[Opening The data section]

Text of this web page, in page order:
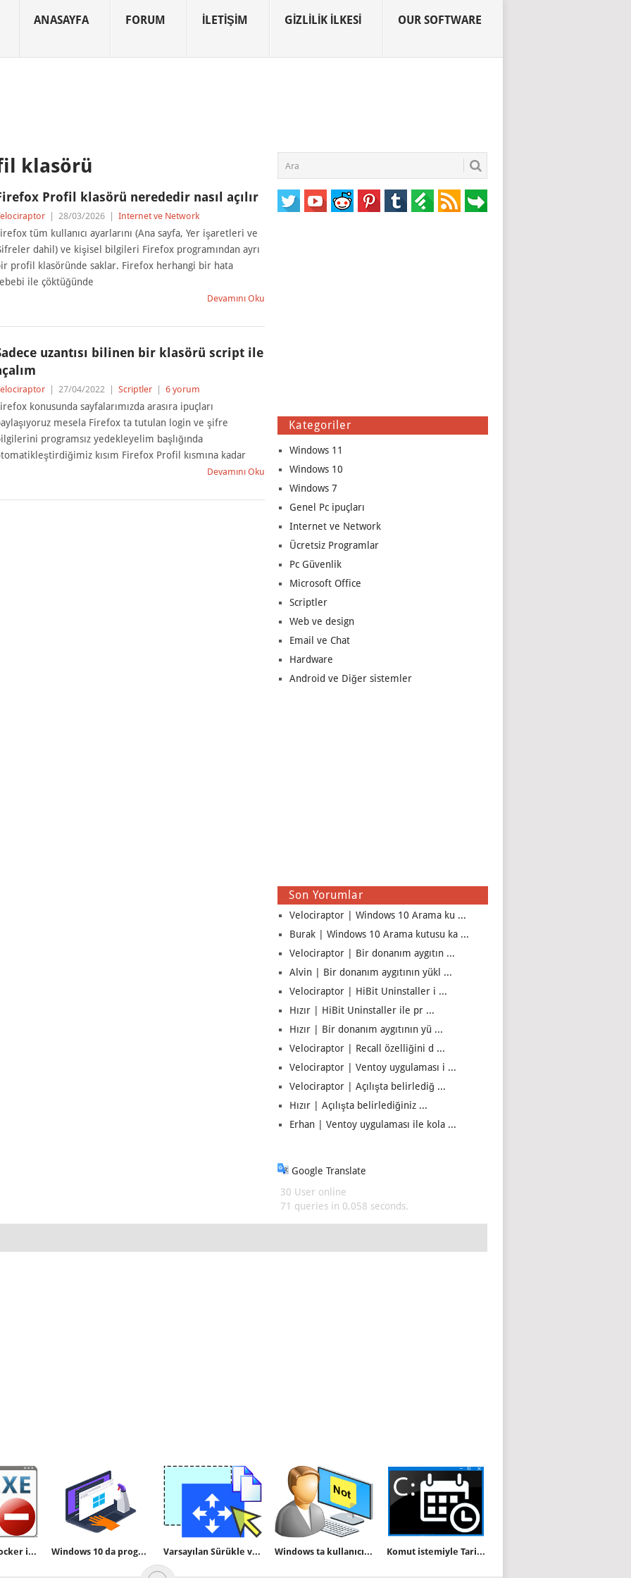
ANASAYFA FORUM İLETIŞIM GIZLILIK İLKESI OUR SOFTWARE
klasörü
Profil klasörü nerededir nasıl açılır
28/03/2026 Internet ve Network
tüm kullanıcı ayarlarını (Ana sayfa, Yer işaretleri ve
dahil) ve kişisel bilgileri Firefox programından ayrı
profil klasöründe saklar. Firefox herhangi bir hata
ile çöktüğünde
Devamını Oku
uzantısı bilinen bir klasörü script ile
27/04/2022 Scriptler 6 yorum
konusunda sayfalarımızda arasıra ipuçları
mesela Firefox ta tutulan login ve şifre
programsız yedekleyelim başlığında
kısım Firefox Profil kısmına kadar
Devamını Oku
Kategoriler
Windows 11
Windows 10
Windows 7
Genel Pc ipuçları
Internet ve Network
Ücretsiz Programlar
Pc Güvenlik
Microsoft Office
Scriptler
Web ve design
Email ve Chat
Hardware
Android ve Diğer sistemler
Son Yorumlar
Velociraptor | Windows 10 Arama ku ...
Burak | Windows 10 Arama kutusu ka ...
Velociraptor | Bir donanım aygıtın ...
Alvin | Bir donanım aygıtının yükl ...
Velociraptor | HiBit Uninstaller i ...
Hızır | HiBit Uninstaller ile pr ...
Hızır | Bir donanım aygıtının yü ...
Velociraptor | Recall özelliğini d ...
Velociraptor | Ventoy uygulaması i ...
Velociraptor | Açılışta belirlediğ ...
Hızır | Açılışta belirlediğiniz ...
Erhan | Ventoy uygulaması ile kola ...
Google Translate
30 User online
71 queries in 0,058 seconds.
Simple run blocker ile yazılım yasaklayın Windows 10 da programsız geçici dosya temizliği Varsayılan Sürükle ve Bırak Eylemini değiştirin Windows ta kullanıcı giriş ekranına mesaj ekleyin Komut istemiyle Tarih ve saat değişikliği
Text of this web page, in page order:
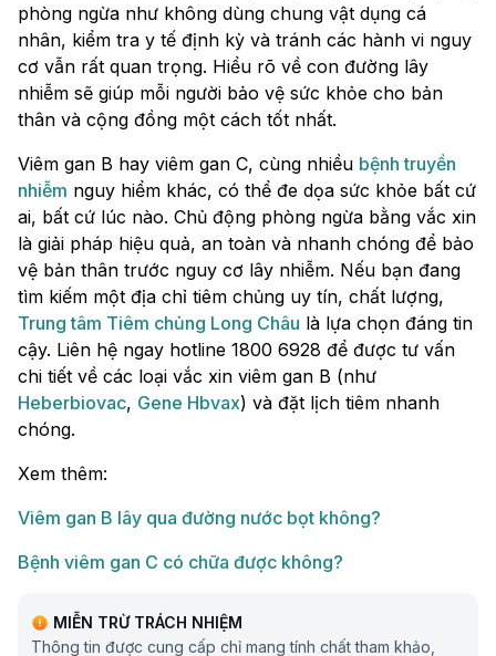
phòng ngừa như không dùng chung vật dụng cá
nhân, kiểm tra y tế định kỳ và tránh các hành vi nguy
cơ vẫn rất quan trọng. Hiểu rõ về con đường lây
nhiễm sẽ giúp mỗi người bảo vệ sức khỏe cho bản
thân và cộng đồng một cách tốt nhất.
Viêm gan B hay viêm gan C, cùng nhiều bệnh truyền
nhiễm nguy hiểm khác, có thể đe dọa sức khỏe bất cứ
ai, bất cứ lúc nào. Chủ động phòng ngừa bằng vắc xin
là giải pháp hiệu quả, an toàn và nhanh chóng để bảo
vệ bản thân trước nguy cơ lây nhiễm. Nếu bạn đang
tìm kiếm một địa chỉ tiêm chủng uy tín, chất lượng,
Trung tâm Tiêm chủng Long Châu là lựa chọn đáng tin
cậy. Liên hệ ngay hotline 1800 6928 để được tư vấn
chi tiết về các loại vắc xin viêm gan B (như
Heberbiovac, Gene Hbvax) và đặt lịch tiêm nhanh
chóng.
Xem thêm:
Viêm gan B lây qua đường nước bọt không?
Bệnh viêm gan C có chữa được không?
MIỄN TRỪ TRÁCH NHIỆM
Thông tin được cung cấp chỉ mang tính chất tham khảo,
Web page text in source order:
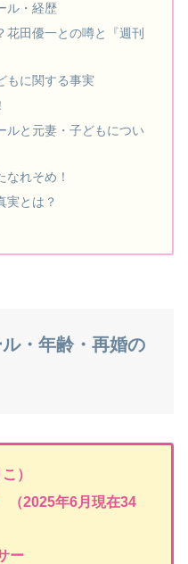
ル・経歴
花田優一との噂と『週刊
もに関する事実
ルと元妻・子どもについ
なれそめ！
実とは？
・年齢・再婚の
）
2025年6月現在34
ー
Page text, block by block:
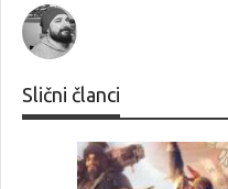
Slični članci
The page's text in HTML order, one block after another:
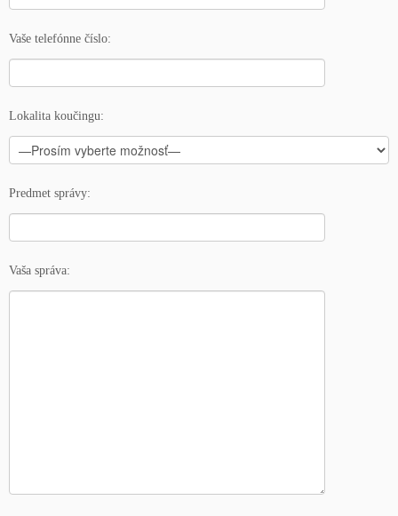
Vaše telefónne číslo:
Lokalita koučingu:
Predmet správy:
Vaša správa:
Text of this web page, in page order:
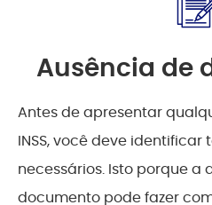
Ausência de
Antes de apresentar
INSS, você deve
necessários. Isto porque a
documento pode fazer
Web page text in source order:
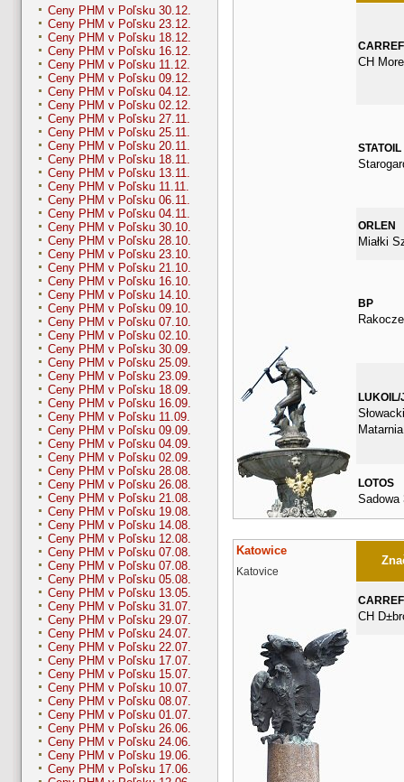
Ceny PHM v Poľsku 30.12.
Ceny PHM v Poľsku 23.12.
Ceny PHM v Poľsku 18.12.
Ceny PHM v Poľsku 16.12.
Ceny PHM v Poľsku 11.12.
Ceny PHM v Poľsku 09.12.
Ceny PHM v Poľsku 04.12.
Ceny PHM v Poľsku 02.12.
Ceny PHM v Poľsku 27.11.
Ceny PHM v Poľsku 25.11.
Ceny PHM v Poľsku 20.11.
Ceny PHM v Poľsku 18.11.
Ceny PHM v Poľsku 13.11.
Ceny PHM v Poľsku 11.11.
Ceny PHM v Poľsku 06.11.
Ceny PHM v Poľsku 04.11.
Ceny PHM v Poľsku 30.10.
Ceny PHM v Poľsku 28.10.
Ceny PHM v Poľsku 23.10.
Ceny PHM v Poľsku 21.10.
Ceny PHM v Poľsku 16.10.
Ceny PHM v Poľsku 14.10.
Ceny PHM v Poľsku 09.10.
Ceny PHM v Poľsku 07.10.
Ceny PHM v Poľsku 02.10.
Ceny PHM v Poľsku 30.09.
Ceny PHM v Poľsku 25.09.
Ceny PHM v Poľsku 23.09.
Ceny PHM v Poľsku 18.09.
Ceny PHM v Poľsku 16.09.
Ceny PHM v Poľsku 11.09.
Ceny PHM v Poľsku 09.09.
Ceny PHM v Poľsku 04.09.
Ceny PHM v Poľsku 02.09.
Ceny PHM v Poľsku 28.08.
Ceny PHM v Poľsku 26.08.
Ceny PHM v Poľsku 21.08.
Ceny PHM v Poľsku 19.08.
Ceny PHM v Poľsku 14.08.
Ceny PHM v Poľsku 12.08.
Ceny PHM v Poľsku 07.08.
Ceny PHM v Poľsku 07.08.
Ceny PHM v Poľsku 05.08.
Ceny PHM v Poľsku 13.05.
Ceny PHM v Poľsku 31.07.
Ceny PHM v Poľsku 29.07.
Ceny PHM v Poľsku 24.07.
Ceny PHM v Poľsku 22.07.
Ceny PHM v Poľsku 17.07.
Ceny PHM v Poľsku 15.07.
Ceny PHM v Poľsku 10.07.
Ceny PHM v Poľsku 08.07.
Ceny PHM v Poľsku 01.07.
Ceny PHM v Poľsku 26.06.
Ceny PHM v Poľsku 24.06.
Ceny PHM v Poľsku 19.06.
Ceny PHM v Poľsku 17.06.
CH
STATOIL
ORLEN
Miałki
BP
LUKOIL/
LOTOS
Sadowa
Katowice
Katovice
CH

[Closing The data section]

Using the entries above, transcribe every line from the line containing "thân và cộng đồng một cách tốt nhất." through the line containing "Slični članci". Do not copy pictures.

**Exercise result**
thân và cộng đồng một cách tốt nhất.
Viêm gan B hay viêm gan C, cùng nhiều bệnh truyền
nhiễm nguy hiểm khác, có thể đe dọa sức khỏe bất cứ
ai, bất cứ lúc nào. Chủ động phòng ngừa bằng vắc xin
là giải pháp hiệu quả, an toàn và nhanh chóng để bảo
vệ bản thân trước nguy cơ lây nhiễm. Nếu bạn đang
tìm kiếm một địa chỉ tiêm chủng uy tín, chất lượng,
Trung tâm Tiêm chủng Long Châu là lựa chọn đáng tin
cậy. Liên hệ ngay hotline 1800 6928 để được tư vấn
chi tiết về các loại vắc xin viêm gan B (như
Heberbiovac, Gene Hbvax) và đặt lịch tiêm nhanh
chóng.
Xem thêm:
Viêm gan B lây qua đường nước bọt không?
Bệnh viêm gan C có chữa được không?
MIỄN TRỪ TRÁCH NHIỆM
Thông tin được cung cấp chỉ mang tính chất tham khảo,
Web page text in source order:
ル・経歴
花田優一との噂と『週刊
もに関する事実
ルと元妻・子どもについ
なれそめ！
実とは？
・年齢・再婚の
）
2025年6月現在34
ー
Page text, block by block:
Slični članci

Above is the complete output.